- **Work to complete**
Should a line below contain the word "Pharmacie", report it.

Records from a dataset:
══════

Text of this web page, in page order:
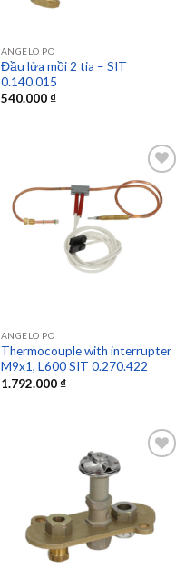
ANGELO PO
Đầu lửa mồi 2 tia – SIT
0.140.015
540.000₫
Add to
ANGELO PO
Thermocouple with interrupter
M9x1, L600 SIT 0.270.422
1.792.000₫
Add to
wishlist
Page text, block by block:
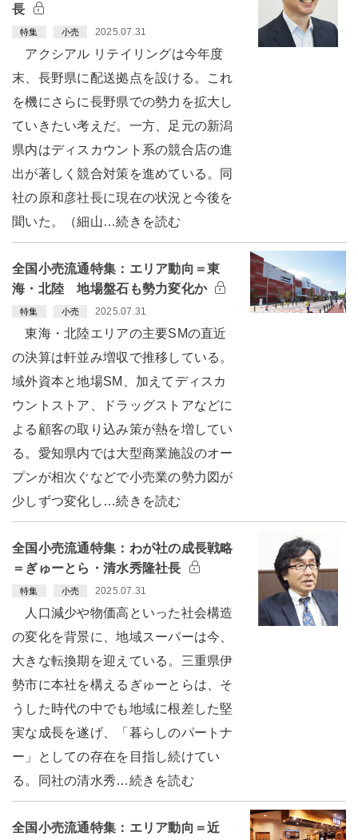
長
特集 小売 2025.07.31
アクシアル リテイリングは今年度
末、長野県に配送拠点を設ける。これ
を機にさらに長野県での勢力を拡大し
ていきたい考えだ。一方、足元の新潟
県内はディスカウント系の競合店の進
出が著しく競合対策を進めている。同
社の原和彦社長に現在の状況と今後を
聞いた。（細山…続きを読む
全国小売流通特集：エリア動向＝東
海・北陸 地場盤石も勢力変化か
特集 小売 2025.07.31
東海・北陸エリアの主要SMの直近
の決算は軒並み増収で推移している。
域外資本と地場SM、加えてディスカ
ウントストア、ドラッグストアなどに
よる顧客の取り込み策が熱を増してい
る。愛知県内では大型商業施設のオー
プンが相次ぐなどで小売業の勢力図が
少しずつ変化し…続きを読む
全国小売流通特集：わが社の成長戦略
＝ぎゅーとら・清水秀隆社長
特集 小売 2025.07.31
人口減少や物価高といった社会構造
の変化を背景に、地域スーパーは今、
大きな転換期を迎えている。三重県伊
勢市に本社を構えるぎゅーとらは、そ
うした時代の中でも地域に根差した堅
実な成長を遂げ、「暮らしのパートナ
ー」としての存在を目指し続けてい
る。同社の清水秀…続きを読む
全国小売流通特集：エリア動向＝近
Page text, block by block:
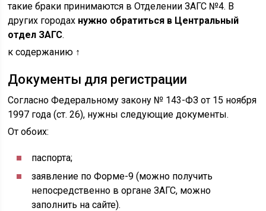
такие браки принимаются в Отделении ЗАГС №4. В
других городах нужно обратиться в Центральный
отдел ЗАГС.
к содержанию ↑
Документы для регистрации
Согласно Федеральному закону № 143-ФЗ от 15 ноября
1997 года (ст. 26), нужны следующие документы.
От обоих:
паспорта;
заявление по Форме-9 (можно получить
непосредственно в органе ЗАГС, можно
заполнить на сайте).
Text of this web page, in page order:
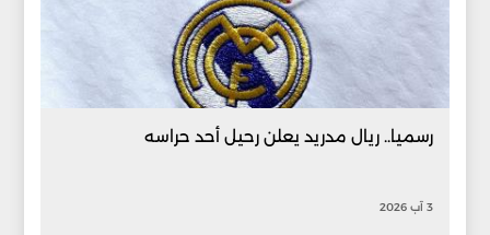
رسميا.. ريال مدريد يعلن رحيل أحد حراسه
3 آب 2026
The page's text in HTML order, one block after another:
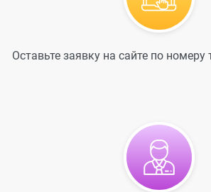
Оставьте заявку на сайте по номеру
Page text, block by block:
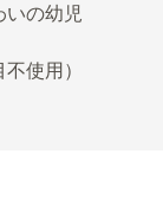
いの幼児
使用）
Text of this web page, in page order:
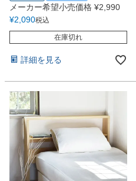
メーカー希望小売価格 ¥2,990
¥2,090税込
在庫切れ
詳細を見る
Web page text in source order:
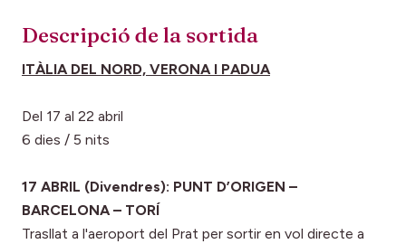
Descripció de la sortida
ITÀLIA DEL NORD, VERONA I PADUA
Del 17 al 22 abril
6 dies / 5 nits
17 ABRIL (Divendres): PUNT D’ORIGEN –
BARCELONA – TORÍ
Trasllat a l'aeroport del Prat per sortir en vol directe a
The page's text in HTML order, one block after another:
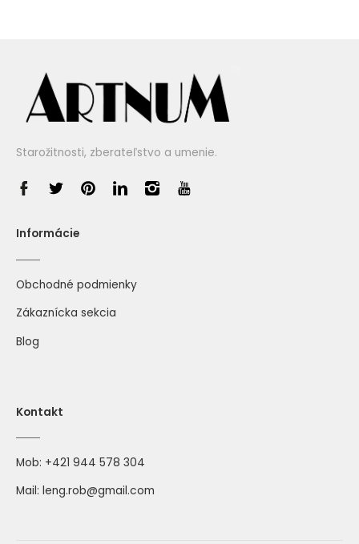
Starožitnosti, zberateľstvo a umenie.
Informácie
Obchodné podmienky
Zákaznícka sekcia
Blog
Kontakt
Mob: +421 944 578 304
Mail: leng.rob@gmail.com
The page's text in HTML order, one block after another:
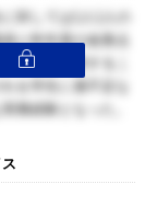
対しては1人1人の
と昨年度の改善点
テムが変更するこ
を学生に過不足な
務経験となった。
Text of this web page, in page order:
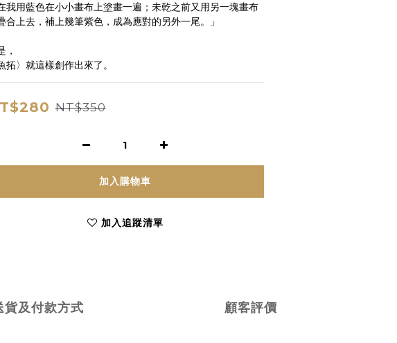
我用藍色在小小畫布上塗畫一遍；未乾之前又用另一塊畫布
合上去，補上幾筆紫色，成為應對的另外一尾。」
，
拓〉就這樣創作出來了。
NT$350
加入購物車
加入追蹤清單
貨及付款方式 顧客評價
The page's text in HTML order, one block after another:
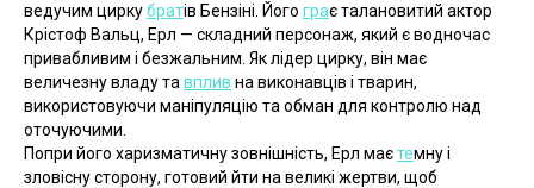
ведучим цирку братів Бензіні. Його грає талановитий актор
Крістоф Вальц, Ерл — складний персонаж, який є водночас
привабливим і безжальним. Як лідер цирку, він має
величезну владу та вплив на виконавців і тварин,
використовуючи маніпуляцію та обман для контролю над
оточуючими.
Попри його харизматичну зовнішність, Ерл має темну і
зловісну сторону, готовий йти на великі жертви, щоб
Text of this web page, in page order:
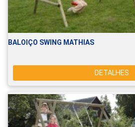
BALOIÇO SWING MATHIAS
DETALHES
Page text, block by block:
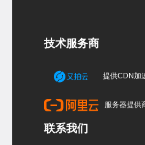
技术服务商
提供CDN加
服务器提供
联系我们
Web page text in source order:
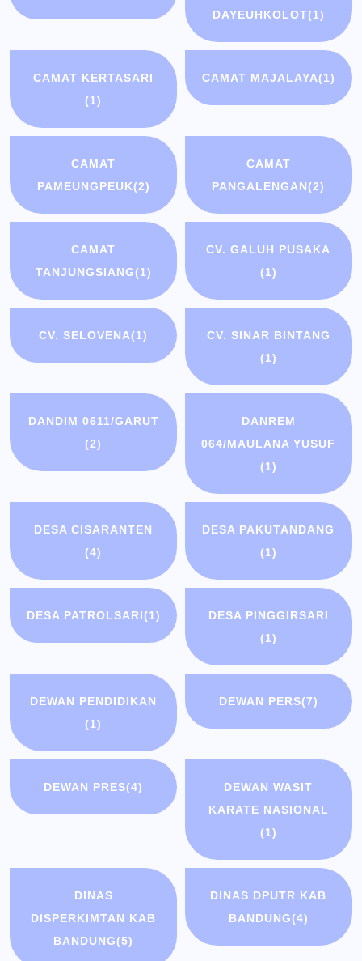
DAYEUHKOLOT(1)
CAMAT KERTASARI
(1)
CAMAT MAJALAYA(1)
CAMAT
PAMEUNGPEUK(2)
CAMAT
PANGALENGAN(2)
CAMAT
TANJUNGSIANG(1)
CV. GALUH PUSAKA
(1)
CV. SELOVENA(1)
CV. SINAR BINTANG
(1)
DANDIM 0611/GARUT
(2)
DANREM
064/MAULANA YUSUF
(1)
DESA CISARANTEN
(4)
DESA PAKUTANDANG
(1)
DESA PATROLSARI(1)
DESA PINGGIRSARI
(1)
DEWAN PENDIDIKAN
(1)
DEWAN PERS(7)
DEWAN PRES(4)
DEWAN WASIT
KARATE NASIONAL
(1)
DINAS
DISPERKIMTAN KAB
BANDUNG(5)
DINAS DPUTR KAB
BANDUNG(4)
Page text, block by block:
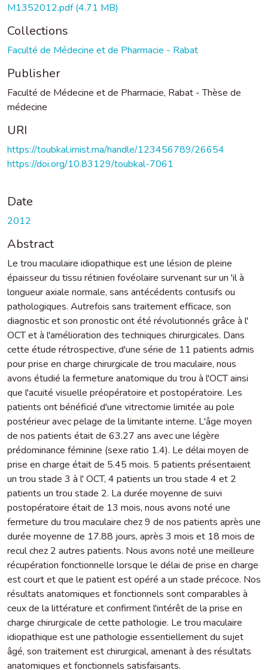
M1352012.pdf(4.71 MB)
Collections
Faculté de Médecine et de Pharmacie - Rabat
Publisher
Faculté de Médecine et de Pharmacie, Rabat - Thèse de
médecine
URI
https://toubkal.imist.ma/handle/123456789/26654
https://doi.org/10.83129/toubkal-7061
Date
2012
Abstract
Le trou maculaire idiopathique est une lésion de pleine
épaisseur du tissu rétinien fovéolaire survenant sur un 'il à
longueur axiale normale, sans antécédents contusifs ou
pathologiques. Autrefois sans traitement efficace, son
diagnostic et son pronostic ont été révolutionnés grâce à l'
OCT et à l'amélioration des techniques chirurgicales. Dans
cette étude rétrospective, d'une série de 11 patients admis
pour prise en charge chirurgicale de trou maculaire, nous
avons étudié la fermeture anatomique du trou à l'OCT ainsi
que l'acuité visuelle préopératoire et postopératoire. Les
patients ont bénéficié d'une vitrectomie limitée au pole
postérieur avec pelage de la limitante interne. L'âge moyen
de nos patients était de 63.27 ans avec une légère
prédominance féminine (sexe ratio 1.4). Le délai moyen de
prise en charge était de 5.45 mois. 5 patients présentaient
un trou stade 3 à l' OCT, 4 patients un trou stade 4 et 2
patients un trou stade 2. La durée moyenne de suivi
postopératoire était de 13 mois, nous avons noté une
fermeture du trou maculaire chez 9 de nos patients après une
durée moyenne de 17.88 jours, après 3 mois et 18 mois de
recul chez 2 autres patients. Nous avons noté une meilleure
récupération fonctionnelle lorsque le délai de prise en charge
est court et que le patient est opéré a un stade précoce. Nos
résultats anatomiques et fonctionnels sont comparables à
ceux de la littérature et confirment l'intérêt de la prise en
charge chirurgicale de cette pathologie. Le trou maculaire
idiopathique est une pathologie essentiellement du sujet
âgé, son traitement est chirurgical, amenant à des résultats
anatomiques et fonctionnels satisfaisants.
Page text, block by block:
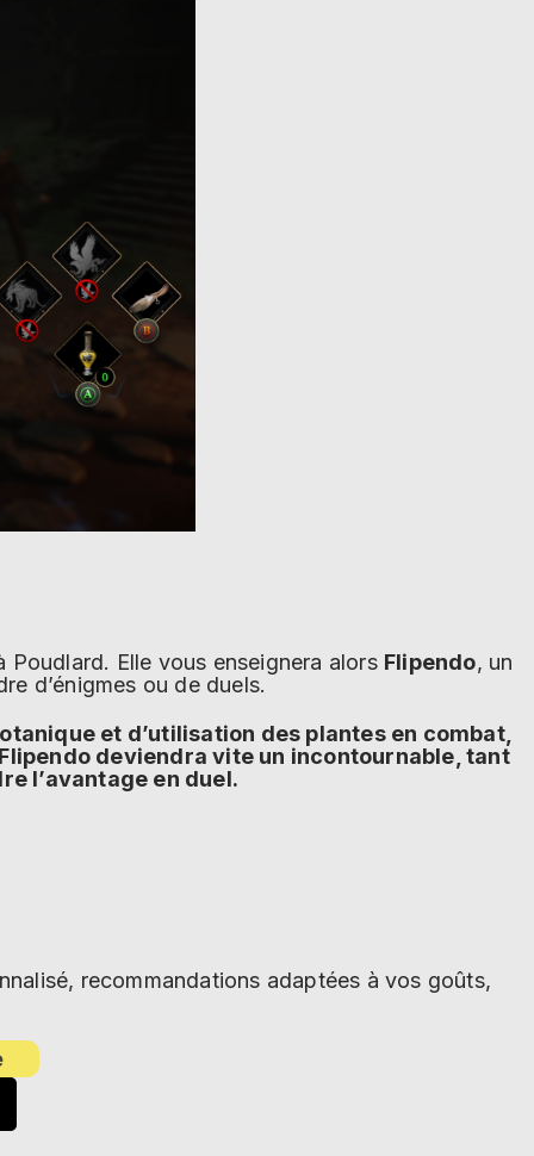
Poudlard. Elle vous enseignera alors Flipendo, un
d’énigmes ou de duels.
et d’utilisation des plantes en combat,
deviendra vite un incontournable, tant
l’avantage en duel.
recommandations adaptées à vos goûts,
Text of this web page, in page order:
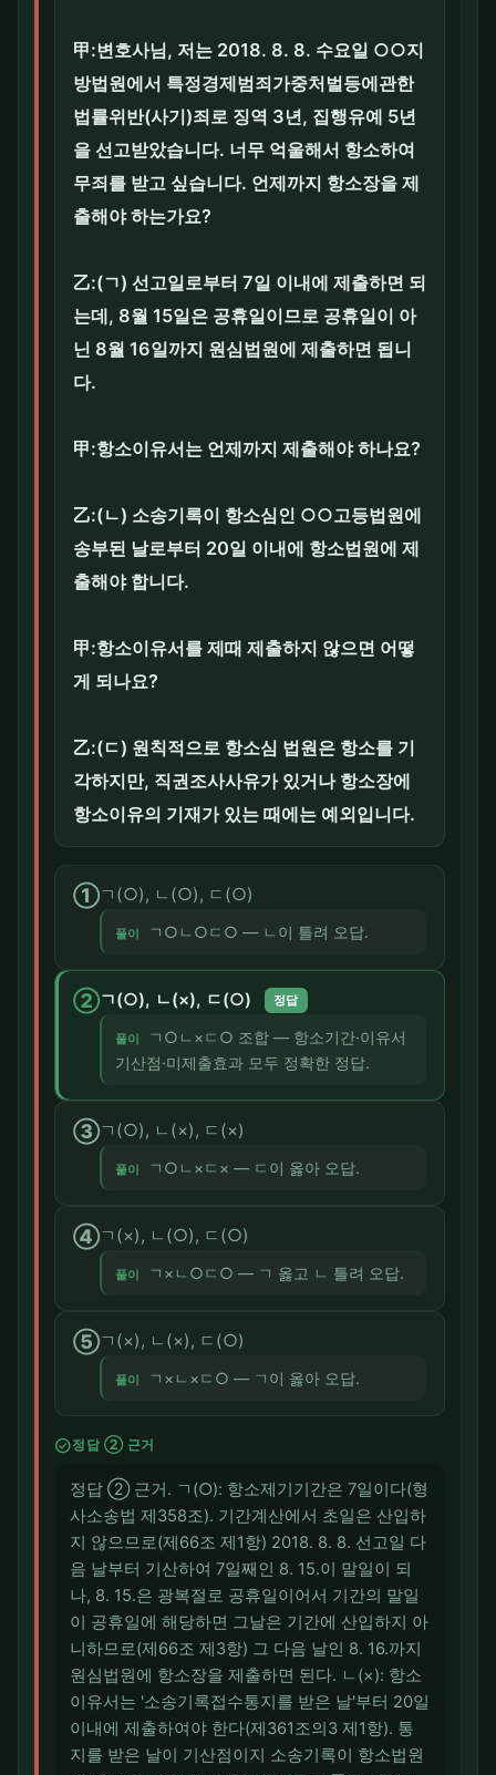
甲:변호사님, 저는 2018. 8. 8. 수요일 ○○지
방법원에서 특정경제범죄가중처벌등에관한
법률위반(사기)죄로 징역 3년, 집행유예 5년
을 선고받았습니다. 너무 억울해서 항소하여
무죄를 받고 싶습니다. 언제까지 항소장을 제
출해야 하는가요?
乙:(ㄱ) 선고일로부터 7일 이내에 제출하면 되
는데, 8월 15일은 공휴일이므로 공휴일이 아
닌 8월 16일까지 원심법원에 제출하면 됩니
다.
甲:항소이유서는 언제까지 제출해야 하나요?
乙:(ㄴ) 소송기록이 항소심인 ○○고등법원에
송부된 날로부터 20일 이내에 항소법원에 제
출해야 합니다.
甲:항소이유서를 제때 제출하지 않으면 어떻
게 되나요?
乙:(ㄷ) 원칙적으로 항소심 법원은 항소를 기
각하지만, 직권조사사유가 있거나 항소장에
항소이유의 기재가 있는 때에는 예외입니다.
①ㄱ(○), ㄴ(○), ㄷ(○)
풀이 ㄱ○ㄴ○ㄷ○ — ㄴ이 틀려 오답.
②ㄱ(○), ㄴ(×), ㄷ(○) 정답
풀이
ㄱ○ㄴ×ㄷ○ 조합 — 항소기간·이유서
기산점·미제출효과 모두 정확한 정답.
③ㄱ(○), ㄴ(×), ㄷ(×)
풀이 ㄱ○ㄴ×ㄷ× — ㄷ이 옳아 오답.
④ㄱ(×), ㄴ(○), ㄷ(○)
풀이 ㄱ×ㄴ○ㄷ○ — ㄱ 옳고 ㄴ 틀려 오답.
⑤ㄱ(×), ㄴ(×), ㄷ(○)
풀이 ㄱ×ㄴ×ㄷ○ — ㄱ이 옳아 오답.
check_circle정답 ② 근거
정답 ② 근거. ㄱ(○): 항소제기기간은 7일이다(형
사소송법 제358조). 기간계산에서 초일은 산입하
지 않으므로(제66조 제1항) 2018. 8. 8. 선고일 다
음 날부터 기산하여 7일째인 8. 15.이 말일이 되
나, 8. 15.은 광복절로 공휴일이어서 기간의 말일
이 공휴일에 해당하면 그날은 기간에 산입하지 아
니하므로(제66조 제3항) 그 다음 날인 8. 16.까지
원심법원에 항소장을 제출하면 된다. ㄴ(×): 항소
이유서는 '소송기록접수통지를 받은 날'부터 20일
이내에 제출하여야 한다(제361조의3 제1항). 통
지를 받은 날이 기산점이지 소송기록이 항소법원
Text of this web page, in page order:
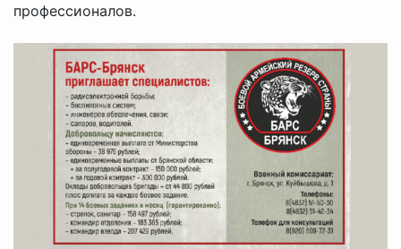
профессионалов.
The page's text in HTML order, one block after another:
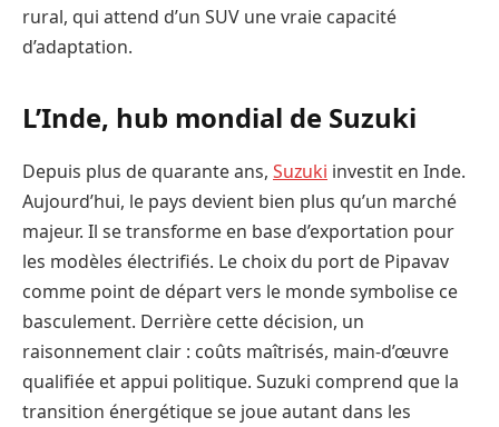
rural, qui attend d’un SUV une vraie capacité
d’adaptation.
L’Inde, hub mondial de Suzuki
Depuis plus de quarante ans, Suzuki investit en Inde.
Aujourd’hui, le pays devient bien plus qu’un marché
majeur. Il se transforme en base d’exportation pour
les modèles électrifiés. Le choix du port de Pipavav
comme point de départ vers le monde symbolise ce
basculement. Derrière cette décision, un
raisonnement clair : coûts maîtrisés, main-d’œuvre
qualifiée et appui politique. Suzuki comprend que la
transition énergétique se joue autant dans les
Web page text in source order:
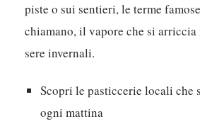
piste o sui sentieri, le terme
chiamano, il vapore che si arriccia
sere invernali.
Scopri le pasticcerie locali che
ogni mattina
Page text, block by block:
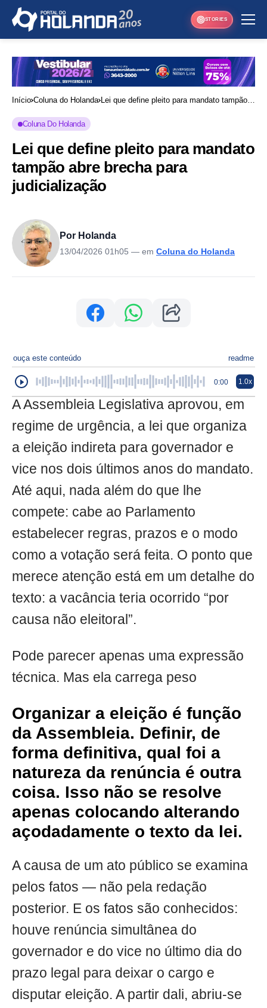
STORIES
Início Coluna do Holanda Lei que define pleito para mandato tampão
Coluna Do Holanda
Lei que define pleito para mandato
tampão abre brecha para
judicialização
Por Holanda
13/04/2026 01h05 — em Coluna do Holanda
ouça este conteúdo readme
0:00 1.0x
A Assembleia Legislativa aprovou, em
regime de urgência, a lei que organiza
a eleição indireta para governador e
vice nos dois últimos anos do mandato.
Até aqui, nada além do que lhe
compete: cabe ao Parlamento
estabelecer regras, prazos e o modo
como a votação será feita. O ponto que
merece atenção está em um detalhe do
texto: a vacância teria ocorrido “por
causa não eleitoral”.
Pode parecer apenas uma expressão
técnica. Mas ela carrega peso
Organizar a eleição é função
da Assembleia. Definir, de
forma definitiva, qual foi a
natureza da renúncia é outra
coisa. Isso não se resolve
apenas colocando alterando
açodadamente o texto da lei.
A causa de um ato público se examina
pelos fatos — não pela redação
posterior. E os fatos são conhecidos:
houve renúncia simultânea do
governador e do vice no último dia do
prazo legal para deixar o cargo e
disputar eleição. A partir dali, abriu-se

══════

- **Response area**
Faculté de Médecine et de Pharmacie - Rabat
Faculté de Médecine et de Pharmacie, Rabat - Thèse de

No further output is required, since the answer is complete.